Experimental Study On Crossflow Instabilities In The Boundary-Layer Of Swept Wing

The experimental investigations are performed on a three-dimensional boundary layer of a 45 degree swept back flat plate, which is subject to cross-flow instability. Experiments are mainly focused on initial growth of unsteady primary instability, high frequency secondary instabilities both in natural condition and artificial high frequency excitation.Initial growths of disturbances are measured by means of hot-wire anemometry. Due to the detected signals with low signal to noise ratio, the coherence function is used to eliminate background noise during data reduction.

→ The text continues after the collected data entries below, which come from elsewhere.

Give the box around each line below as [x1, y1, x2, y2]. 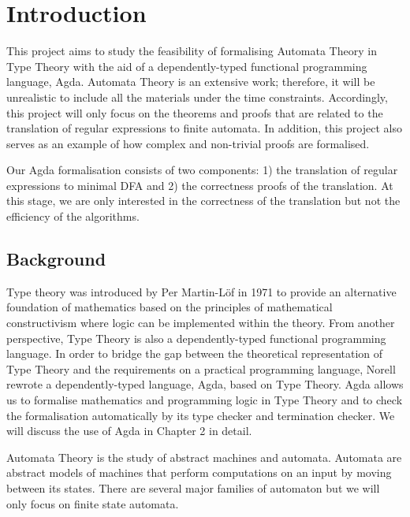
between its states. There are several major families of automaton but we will [6, 479, 380, 496]
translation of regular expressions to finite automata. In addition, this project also [6, 120, 402, 136]
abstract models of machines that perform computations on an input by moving [6, 464, 392, 481]
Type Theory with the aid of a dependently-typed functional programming [6, 58, 367, 74]
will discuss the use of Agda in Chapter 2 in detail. [6, 422, 252, 439]
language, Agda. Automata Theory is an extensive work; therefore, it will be [6, 73, 375, 90]
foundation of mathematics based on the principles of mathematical [6, 299, 333, 315]
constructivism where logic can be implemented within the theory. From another [6, 314, 395, 331]
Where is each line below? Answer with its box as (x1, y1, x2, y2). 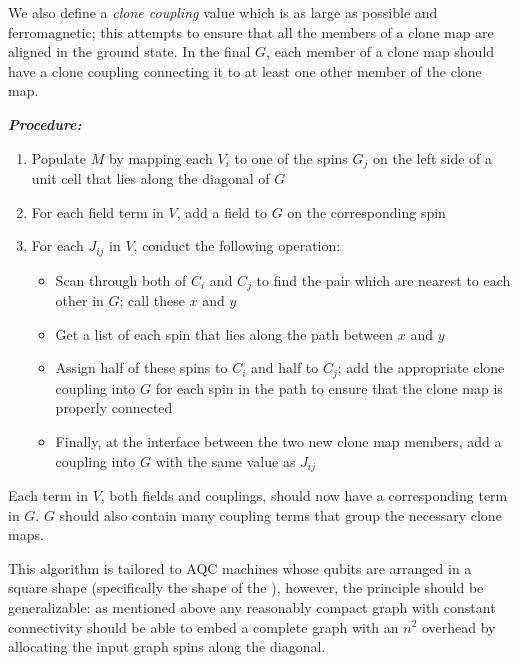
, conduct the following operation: (133, 235, 341, 256)
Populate (31, 147, 87, 168)
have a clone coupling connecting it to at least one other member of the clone (8, 60, 482, 81)
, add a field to (176, 201, 267, 222)
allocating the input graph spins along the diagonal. (8, 636, 326, 657)
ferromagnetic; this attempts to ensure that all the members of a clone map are (8, 21, 494, 42)
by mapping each (108, 147, 213, 168)
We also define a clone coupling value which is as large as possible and (8, 2, 438, 22)
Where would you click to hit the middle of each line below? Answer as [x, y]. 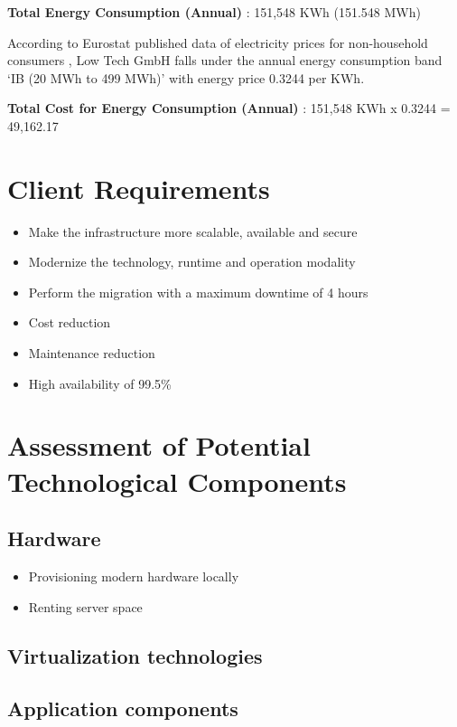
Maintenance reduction [92, 353]
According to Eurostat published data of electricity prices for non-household [218, 42]
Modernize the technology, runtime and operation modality [192, 262]
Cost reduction [70, 322]
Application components [123, 708]
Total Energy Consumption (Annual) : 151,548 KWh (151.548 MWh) [214, 12]
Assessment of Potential [159, 445]
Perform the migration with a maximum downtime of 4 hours [198, 292]
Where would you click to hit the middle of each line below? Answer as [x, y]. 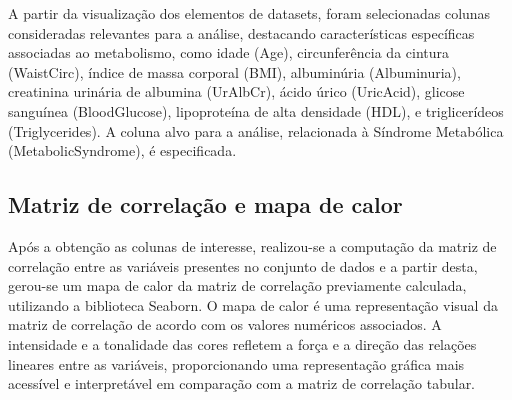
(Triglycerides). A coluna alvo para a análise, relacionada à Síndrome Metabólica [256, 130]
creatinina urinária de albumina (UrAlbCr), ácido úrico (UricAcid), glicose [236, 91]
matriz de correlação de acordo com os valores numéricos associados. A [225, 324]
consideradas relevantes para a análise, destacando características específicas [241, 32]
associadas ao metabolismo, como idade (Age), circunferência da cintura [229, 52]
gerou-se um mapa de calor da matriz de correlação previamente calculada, [237, 285]
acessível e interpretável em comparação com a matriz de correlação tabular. [242, 383]
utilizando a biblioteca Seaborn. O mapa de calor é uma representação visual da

The initial instability development has been investigated for different modes of artificial disturbances and oncoming wind speeds.Experimental studies in natural conditions are performed, where only artificial primary unsteady and steady disturbances are introduced. A high frequency secondary instability mode is detected, which rides on the primary instability wave in time domain and appears at the inflectional point of mean streamwise velocity profile. It is found to locate at the top of stationary vortex. Considerable growth rate of the mode is found and is responsible for the transition of boundary layer.Experiments with controlled excitation of primary and secondary instabilities have been performed to study the process leading to the final breakdown of laminar swept wing flow. Two types of high frequency secondary instabilities are identified. The most amplified is centered around the inflection point of streamwise velocity profile, which is interpreted as inflectional instability and has highly amplification rate. The other occurs in lower location near to wall , which is interpreted as viscous instability and has growth rate similar to primary disturbance. It only appears when high frequency disturbance is imposed. The growth rate of inflectional instability and viscous instability also saturate similarly to the primary and nonlinearly generated disturbances. The main effect of inflectional instability mode in the final breakdown seems to interact with the disturbances having developed and thus widens the frequency spectrum to turbulent state.